Independent Australian and global macro analysis

Tuesday, June 4, 2024

Australian GDP 0.1% in Q1

Australian economic growth remained weak in early 2024 following a material slowdown last year. Real GDP growth was weaker than expected at 0.1% in the March quarter (vs 0.2% forecast), down from an upwardly revised 0.3% pace in the final quarter of 2023. Year-ended growth moderated from 1.6% to 1.1%, now tracking below the RBA's forecast trajectory. Excluding the Covid period, this was Australia's slowest annual growth rate since 1992 - but from a global perspective, this was a mid-table performance. 

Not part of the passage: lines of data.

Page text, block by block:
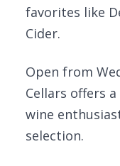
favorites like
Cider.
Open from
Cellars offers
wine
selection.
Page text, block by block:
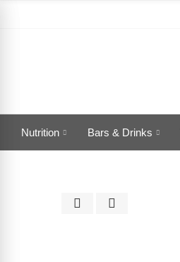
Nutrition Bars & Drinks
Click to enlarge
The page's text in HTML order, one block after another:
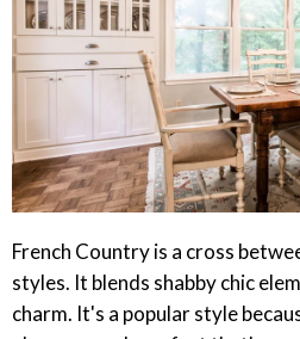
French Country is a cross
styles. It blends shabby chic
charm. It's a popular style
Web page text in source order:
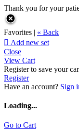
Thank you for your
Favorites | « Back
 Add new set
Close
View Cart
Register to save your
Register
Have an account? Sign
Loading...
Go to Cart
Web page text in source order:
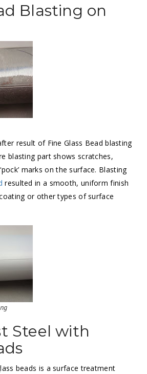
Blasting on
result of Fine Glass Bead blasting
blasting part shows scratches,
marks on the surface. Blasting
resulted in a smooth, uniform finish
or other types of surface
Steel with
beads is a surface treatment
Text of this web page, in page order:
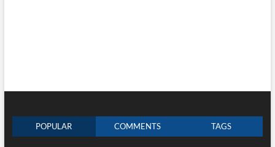
POPULAR COMMENTS TAGS
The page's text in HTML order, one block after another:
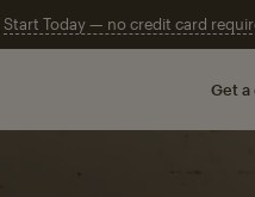
Start Today — no credit card
Get a
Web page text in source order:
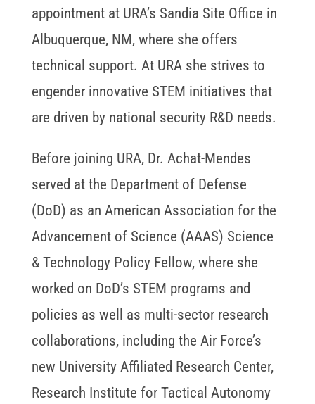
appointment at URA’s Sandia Site Office in
Albuquerque, NM, where she offers
technical support. At URA she strives to
engender innovative STEM initiatives that
are driven by national security R&D needs.
Before joining URA, Dr. Achat-Mendes
served at the Department of Defense
(DoD) as an American Association for the
Advancement of Science (AAAS) Science
& Technology Policy Fellow, where she
worked on DoD’s STEM programs and
policies as well as multi-sector research
collaborations, including the Air Force’s
new University Affiliated Research Center,
Research Institute for Tactical Autonomy
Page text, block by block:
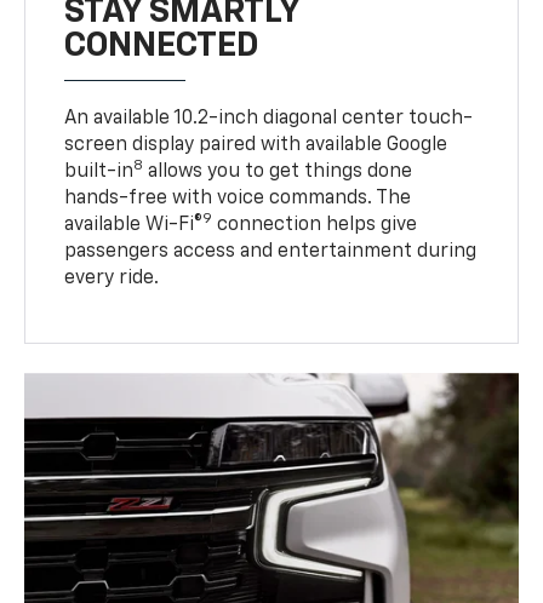
STAY SMARTLY
CONNECTED
An available 10.2-inch diagonal center touch-
screen display paired with available Google
built-in8 allows you to get things done
hands-free with voice commands. The
available Wi-Fi®9 connection helps give
passengers access and entertainment during
every ride.
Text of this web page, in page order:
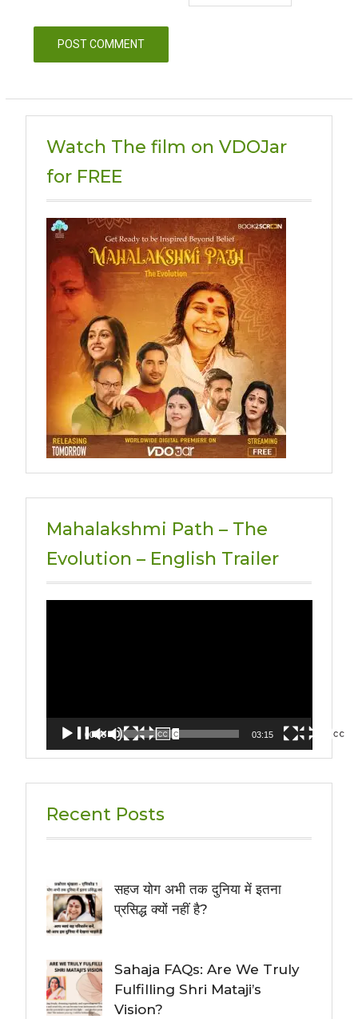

Australian domestic demand slowed further expanding by just 0.2% quarter-on-quarter - its softest outturn excluding the pandemic lockdowns since early 2019 - though year-ended growth is still a respectable 2.3%. Within domestic demand, household consumption (0.4%q/q, 1.3%Y/Y) was the main driver of growth - a surprising outcome given cost-of-living pressures and higher interest rates. 


While still tepid, the March quarter outcome and earlier revisions paint a picture of household consumption being more resilient than previously estimated. An improving dynamic around real incomes (due to inflation slowing); a reduction in saving (household saving ratio decline from 1.6% to 0.9%); and some one-off factors appear to have boosted household consumption; notably, services spending accelerated by 1.1%q/q - its fastest rise since Q4 2022 - as overseas travel picked up and major events (Taylor Swift tour, Australian Open) were strongly attended. 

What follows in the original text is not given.